关于斯坦福句法剖析器 -- 答网友

转载自:http://blog.sina.com.cn/s/blog_72d083c701017r9t.html

                                   冯志伟

有网友问我:Stanford parser 和Berkeley parser 是哪种类型的分析器?

我觉得,Stanford parser基本上是一个词汇化的概率上下文无关语法分析器,同时也使用了依存分析。根据不同的语法观点可以输出不同的的分析结果。所以,可以认为是一个使用混合分析方法的剖析器。

Berkeley Parser主要是一个概率上下文无关语法的分析器。

下面,我们以Stanford Parser为例,具体地介绍一下。

我们来分析如下的句子。Stanford parser可以给出不同过的结果:

The strongest rain ever recorded in India shut down the financial hub of Mumbai, snapped communication lines, closed airports and forced thousands of people to sleep in their offices or walk home during the night, officials said today.

1. 下面是这句话的词类标注结果 (part-of-speech tagged text):

The/DT strongest/JJS rain/NN ever/RB recorded/VBN in/IN India/NNP
shut/VBD down/RP the/DT financial/JJ hub/NN of/IN Mumbai/NNP ,/,
snapped/VBD communication/NN lines/NNS ,/, closed/VBD airports/NNS
and/CC forced/VBD thousands/NNS of/IN people/NNS to/TO sleep/VB in/IN
their/PRP$ offices/NNS or/CC walk/VB home/NN during/IN the/DT night/NN
,/, officials/NNS said/VBD today/NN ./.
 
2. 下面是上下文无关短语结构语法的树形表示( a context-free phrase structure grammar representation)
(ROOT
  (S
    (S
      (NP
        (NP (DT The) (JJS strongest) (NN rain))
        (VP
          (ADVP (RB ever))
          (VBN recorded)
          (PP (IN in)
            (NP (NNP India)))))
      (VP
        (VP (VBD shut)
          (PRT (RP down))
          (NP
            (NP (DT the) (JJ financial) (NN hub))
            (PP (IN of)
              (NP (NNP Mumbai)))))
        (, ,)
        (VP (VBD snapped)
          (NP (NN communication) (NNS lines)))
        (, ,)
        (VP (VBD closed)
          (NP (NNS airports)))
        (CC and)
        (VP (VBD forced)
          (NP
            (NP (NNS thousands))
            (PP (IN of)
              (NP (NNS people))))
          (S
            (VP (TO to)
              (VP
                (VP (VB sleep)
                  (PP (IN in)
                    (NP (PRP$ their) (NNS offices))))
                (CC or)
                (VP (VB walk)
                  (NP (NN home))
                  (PP (IN during)
                    (NP (DT the) (NN night))))))))))
    (, ,)
    (NP (NNS officials))
    (VP (VBD said)
      (NP-TMP (NN today)))
    (. .)))
 
3.下面是一个类型化的依存表示结果(a typed dependency representation)。
我们首先给句子中的单词标号:

1. The

2. strongest

3. rain

4. ever

5. recorded

6. in

7. India

8. shut

9. down

10. the

11. financial

12. hub

13. of

14. Mumbai

15. ,

16. snapped

17. communication

18. lines

19. ,

20. closed

21. airports

 22. and

23. forced

24. thousands     

25. of

26. people

27. to

28. sleep

29. in

30. their

31. offices

32. or

33. walk

34. home

35. during

36. the

37. night

38. ,

39. officials

40. said

41. today

 

下面是依存关系的分析结果。
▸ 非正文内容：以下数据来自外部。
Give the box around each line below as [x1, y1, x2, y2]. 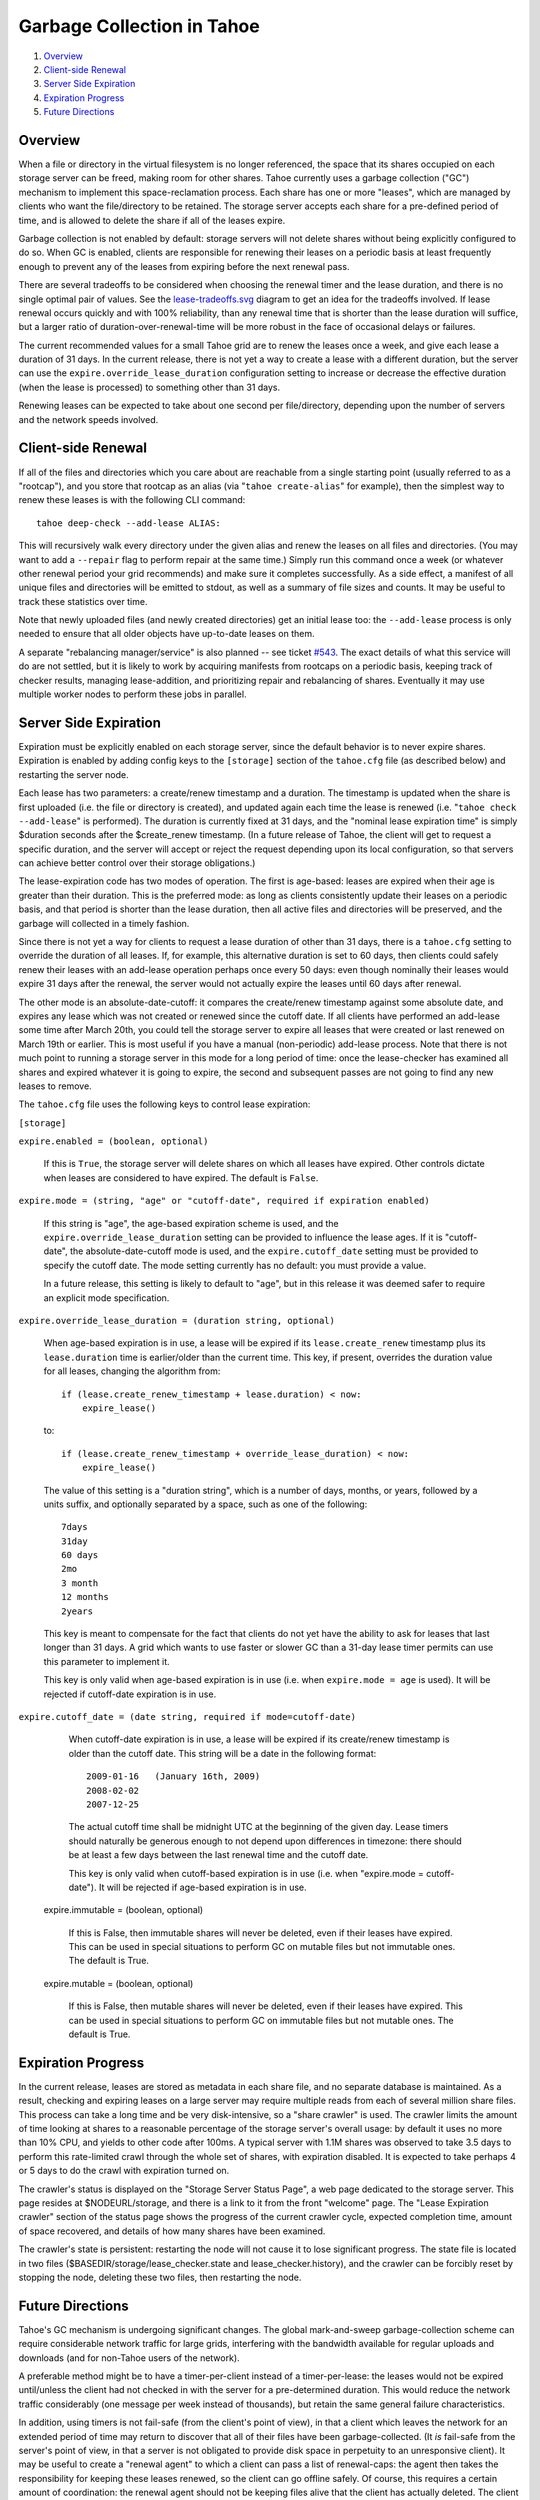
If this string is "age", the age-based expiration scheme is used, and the [43, 1217, 339, 1229]
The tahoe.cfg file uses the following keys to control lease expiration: [18, 1098, 311, 1110]
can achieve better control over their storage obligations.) [18, 857, 256, 869]
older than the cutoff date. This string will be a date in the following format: [68, 1747, 377, 1759]
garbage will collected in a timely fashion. [18, 917, 190, 929]
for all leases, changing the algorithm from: [43, 1365, 221, 1377]
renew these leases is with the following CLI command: [18, 494, 246, 506]
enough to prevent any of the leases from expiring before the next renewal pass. [18, 260, 350, 272]
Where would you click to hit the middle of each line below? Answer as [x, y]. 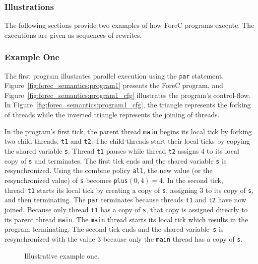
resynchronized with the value [50, 238]
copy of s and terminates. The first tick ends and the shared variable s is [116, 160]
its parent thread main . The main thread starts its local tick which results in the [126, 219]
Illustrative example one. [62, 255]
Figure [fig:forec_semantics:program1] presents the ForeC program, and [114, 85]
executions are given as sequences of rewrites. [73, 35]
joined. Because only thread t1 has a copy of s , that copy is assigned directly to [126, 209]
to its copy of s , [229, 190]
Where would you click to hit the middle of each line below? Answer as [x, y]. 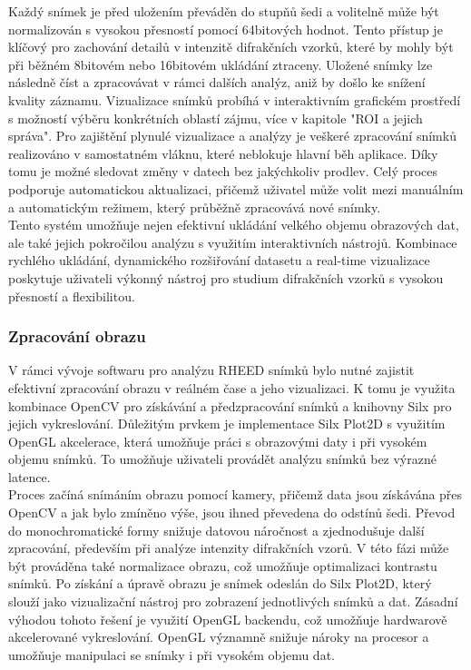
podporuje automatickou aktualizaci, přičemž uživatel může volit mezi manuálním [236, 188]
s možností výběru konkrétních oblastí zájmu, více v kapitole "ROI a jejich [216, 118]
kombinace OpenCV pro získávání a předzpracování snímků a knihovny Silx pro [230, 405]
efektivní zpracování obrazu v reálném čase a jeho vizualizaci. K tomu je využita [232, 387]
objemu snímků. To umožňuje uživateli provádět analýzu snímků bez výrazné [222, 459]
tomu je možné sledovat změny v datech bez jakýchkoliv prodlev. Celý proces [223, 171]
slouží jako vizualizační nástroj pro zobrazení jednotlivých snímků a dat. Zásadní [233, 601]
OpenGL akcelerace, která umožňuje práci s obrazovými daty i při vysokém [218, 441]
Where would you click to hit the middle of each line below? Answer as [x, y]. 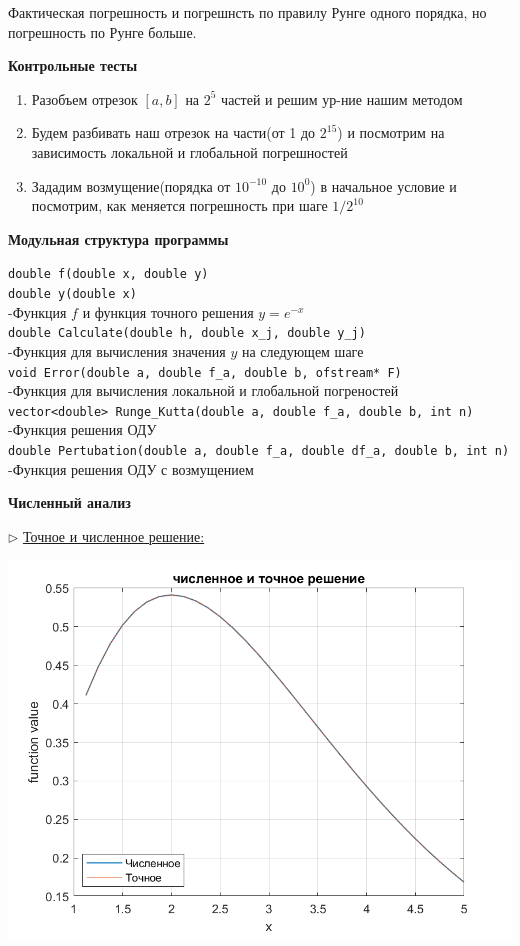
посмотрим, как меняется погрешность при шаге [179, 205]
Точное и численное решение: [114, 535]
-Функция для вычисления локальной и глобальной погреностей [203, 390]
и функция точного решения [168, 311]
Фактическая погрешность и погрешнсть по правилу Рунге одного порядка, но [247, 12]
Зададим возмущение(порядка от [131, 185]
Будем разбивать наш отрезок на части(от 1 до [173, 132]
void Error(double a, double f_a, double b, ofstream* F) [205, 372]
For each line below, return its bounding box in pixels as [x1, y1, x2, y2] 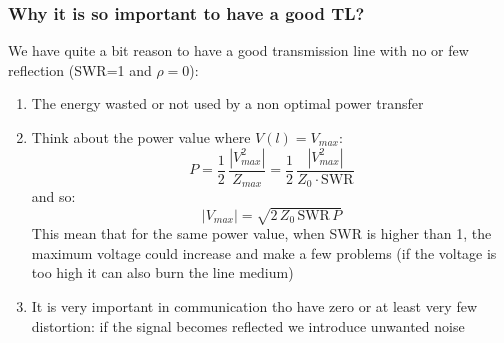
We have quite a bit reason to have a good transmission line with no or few [8, 40, 469, 61]
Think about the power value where [31, 127, 251, 147]
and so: [31, 186, 76, 207]
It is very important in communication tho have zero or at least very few [31, 296, 477, 316]
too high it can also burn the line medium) [31, 262, 294, 283]
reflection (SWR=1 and [8, 59, 152, 80]
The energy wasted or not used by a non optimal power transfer [31, 93, 424, 114]
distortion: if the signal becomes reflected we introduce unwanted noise [31, 315, 465, 336]

前项是支配词(governor),后项是从属词(dependent)。
 
det(rain-3, The-1)
amod(rain-3, strongest-2)
nsubj(shut-8, rain-3)
nsubj(snapped-16, rain-3)
nsubj(closed-20, rain-3)
nsubj(forced-23, rain-3)
advmod(recorded-5, ever-4)
partmod(rain-3, recorded-5)
prep_in(recorded-5, India-7)
ccomp(said-40, shut-8)
prt(shut-8, down-9)
det(hub-12, the-10)
amod(hub-12, financial-11)
dobj(shut-8, hub-12)
prep_of(hub-12, Mumbai-14)
conj_and(shut-8, snapped-16)
ccomp(said-40, snapped-16)
nn(lines-18, communication-17)
dobj(snapped-16, lines-18)
conj_and(shut-8, closed-20)
ccomp(said-40, closed-20)
dobj(closed-20, airports-21)
conj_and(shut-8, forced-23)
ccomp(said-40, forced-23)
dobj(forced-23, thousands-24)
prep_of(thousands-24, people-26)
aux(sleep-28, to-27)
xcomp(forced-23, sleep-28)
poss(offices-31, their-30)
prep_in(sleep-28, offices-31)
xcomp(forced-23, walk-33)
conj_or(sleep-28, walk-33)
dobj(walk-33, home-34)
det(night-37, the-36)
prep_during(walk-33, night-37)
nsubj(said-40, officials-39)
tmod(said-40, today-41)

所有这些结果都是根据不同的语法观点输出的不同结果。

 

 

 

北京航空航天大学外国语学院卫乃兴教授悼念著名语料库语言学家Sinclair的英文悼词的前4句是:
We are shocked to hear that Professor John Sinclair has left us.

Undoubtedly, the 13th of March 2007 is a saddest day to the world linguistics, Corpus Linguistics in particular.

The gap left by the departure of this innovative thinker and distinguished linguist will be felt in the hearts of the researchers working along the lines he has set.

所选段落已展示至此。